Rancho Agua Hedionda was a 13311 acre Mexican land grant in present-day San Diego County, California, given in 1842 by Governor Juan Alvarado to Juan María Marrón. The name means "stinking water" in Spanish. The grant extended south along the Pacific Coast from present day Carlsbad to Leucadia. The grant surrounded Agua Hedionda Lagoon.

==History==
Juan María Romouldo Marrón (1808–1853) was involved in the early politics of San Diego in the early 1820s. He married Felipa Osuna (1809-1889), daughter of Juan María Osuna, the first alcalde of the Pueblo of San Diego, and the grantee of Rancho San Dieguito. Juan María Marrón was granted the three square league Rancho Agua Hedionda in 1842. During the Mexican-American War, Marrón's support of the Americans caused him considerable difficulties with many of his Mexican friends. His son Sylvester married Leonora Osuna, and his daughter, María Luz, married José María Estudillo.

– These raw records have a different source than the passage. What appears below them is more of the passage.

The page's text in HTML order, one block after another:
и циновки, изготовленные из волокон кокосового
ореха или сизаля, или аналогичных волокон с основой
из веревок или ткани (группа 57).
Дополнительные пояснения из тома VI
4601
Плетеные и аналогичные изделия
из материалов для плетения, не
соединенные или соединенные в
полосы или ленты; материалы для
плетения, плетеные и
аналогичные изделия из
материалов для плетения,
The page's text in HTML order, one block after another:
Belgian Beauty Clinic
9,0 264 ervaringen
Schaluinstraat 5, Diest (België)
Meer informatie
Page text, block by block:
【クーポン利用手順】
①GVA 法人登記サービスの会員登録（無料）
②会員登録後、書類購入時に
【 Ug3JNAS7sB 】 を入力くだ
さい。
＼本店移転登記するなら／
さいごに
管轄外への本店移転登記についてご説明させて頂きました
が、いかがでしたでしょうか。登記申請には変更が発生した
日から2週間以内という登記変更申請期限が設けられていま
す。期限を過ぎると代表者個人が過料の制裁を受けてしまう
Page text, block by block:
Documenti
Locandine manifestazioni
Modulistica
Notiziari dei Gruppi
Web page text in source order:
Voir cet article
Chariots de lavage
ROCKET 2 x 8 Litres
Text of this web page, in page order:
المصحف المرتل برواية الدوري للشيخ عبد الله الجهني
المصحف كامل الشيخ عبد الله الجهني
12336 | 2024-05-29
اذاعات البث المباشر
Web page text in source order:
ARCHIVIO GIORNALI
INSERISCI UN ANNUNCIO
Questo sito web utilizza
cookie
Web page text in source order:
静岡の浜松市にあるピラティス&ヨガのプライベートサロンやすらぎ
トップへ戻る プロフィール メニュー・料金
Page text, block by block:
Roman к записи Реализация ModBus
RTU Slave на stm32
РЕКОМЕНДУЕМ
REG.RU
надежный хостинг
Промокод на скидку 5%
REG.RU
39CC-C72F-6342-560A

With the cession of California to the United States following the Mexican-American War, the 1848 Treaty of Guadalupe Hidalgo provided that the land grants would be honored. As required by the Land Act of 1851, a claim for Rancho Agua Hedionda was filed with the Public Land Commission in 1852, and the grant was patented to Juan María Marrón in 1872 (patent No. 521).

Juan Marrón died in 1853, and left Rancho Agua Hedionda to his widow and children. The heirs leased Rancho Agua Hedionda to Francis Hinton in 1860. Francis J. Hinton (1818–1870) was born Abraham T.E.D. Hornbeck in New York and came to California with the US Army forces occupying California following the Mexican–American War. He was a sergeant in the same unit as Cave Johnson Couts, who later to become the owner of Rancho Guajome. Hinton had a very large interest in the famous Vulture Mine in Arizona. In 1860, Hinton acquired Rancho Agua Hedionda. Hinton, a bachelor, died in 1870, and left Rancho Agua Hedionda to his mayordomo Robert Kelly.

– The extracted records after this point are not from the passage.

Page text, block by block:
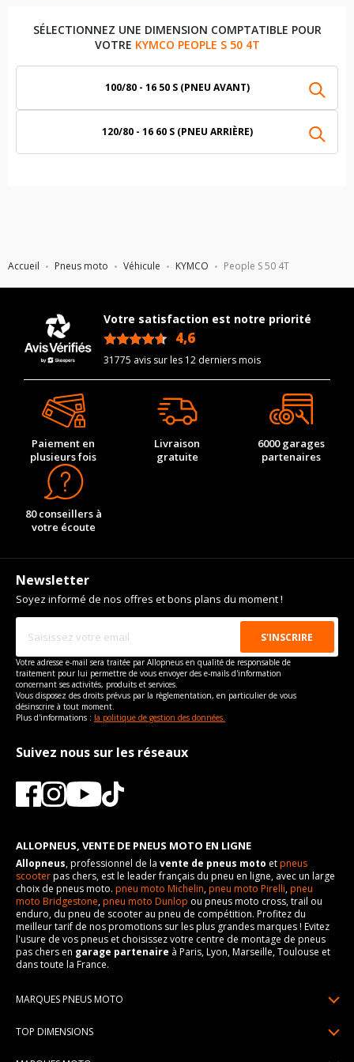
Accueil Pneus moto Véhicule KYMCO People S 50 4T
SÉLECTIONNEZ UNE DIMENSION COMPTATIBLE POUR
VOTRE KYMCO PEOPLE S 50 4T
100/80 - 16 50 S (PNEU AVANT)
120/80 - 16 60 S (PNEU ARRIÈRE)
Votre satisfaction est notre priorité
4,6
31775 avis sur les 12 derniers mois
Paiement en
plusieurs fois
Livraison
gratuite
6000 garages
partenaires
80 conseillers à
votre écoute
Newsletter
Soyez informé de nos offres et bons plans du moment !
Votre adresse e-mail sera traitée par Allopneus en qualité de responsable de
traitement pour lui permettre de vous envoyer des e-mails d'information
concernant ses activités, produits et services.
Vous disposez des droits prévus par la règlementation, en particulier de vous
désinscrire à tout moment.
Plus d'informations : la politique de gestion des données.
Suivez nous sur les réseaux
ALLOPNEUS, VENTE DE PNEUS MOTO EN LIGNE
Allopneus, professionnel de la vente de pneus moto etpneus
scooterpas chers, est le leader français du pneu en ligne, avec un large
choix de pneus moto. pneu moto Michelin,pneu moto Pirelli,pneu
moto Bridgestone,pneu moto Dunlop ou pneus moto cross, trail ou
enduro, du pneu de scooter au pneu de compétition. Profitez du
meilleur tarif de nos promotions sur les plus grandes marques ! Evitez
l'usure de vos pneus et choisissez votre centre de montage de pneus
pas chers en garage partenaire à Paris, Lyon, Marseille, Toulouse et
dans toute la France.
MARQUES PNEUS MOTO
TOP DIMENSIONS
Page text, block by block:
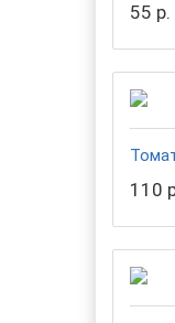
55 р.
110
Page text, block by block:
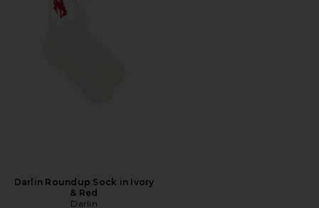
Darlin Roundup Sock in Ivory
& Red
Darlin
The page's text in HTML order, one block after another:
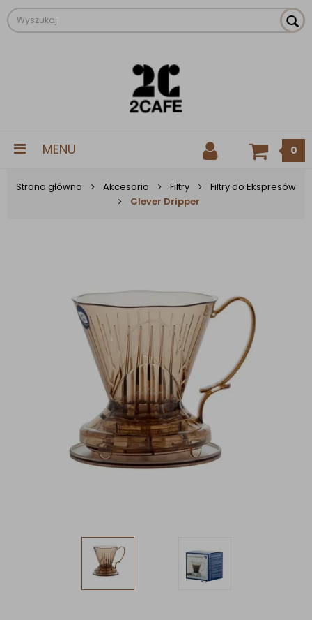
MENU 0
Strona główna Akcesoria Filtry
Filtry do Ekspresów
Clever Dripper
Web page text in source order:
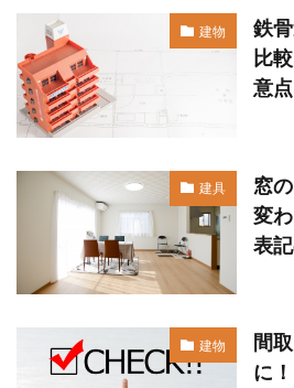
建物
鉄
比
意
建具
窓
変
表
建物
間
に
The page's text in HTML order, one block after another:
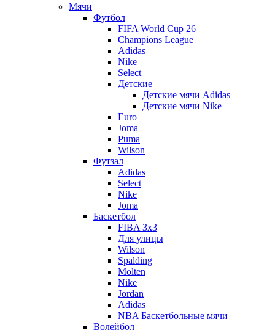
Мячи
Футбол
FIFA World Cup 26
Champions League
Adidas
Nike
Select
Детские
Детские мячи Adidas
Детские мячи Nike
Euro
Joma
Puma
Wilson
Футзал
Adidas
Select
Nike
Joma
Баскетбол
FIBA 3x3
Для улицы
Wilson
Spalding
Molten
Nike
Jordan
Adidas
NBA Баскетбольные мячи
Волейбол

Robert Kelly (1825–1890) was a native of the Isle of Man who came to the United States with his family in 1841, and arrived in San Diego early in 1851. He was an ownership partner and mayordomo of Rancho Jamacha. After selling his interest in Rancho Jamacha in 1858, Kelly was a merchant in San Diego until in 1860, when he acquired Rancho Agua Hedionda. Kelly, also a bachelor, died in 1890, and left Rancho Agua Hedionda to the nine children of his older brother, Matthew Kelly. The Kelley family divided the Rancho in 1896.

==Historic sites of the Rancho==
- Marron Adobe. Adobe built by the Marron family.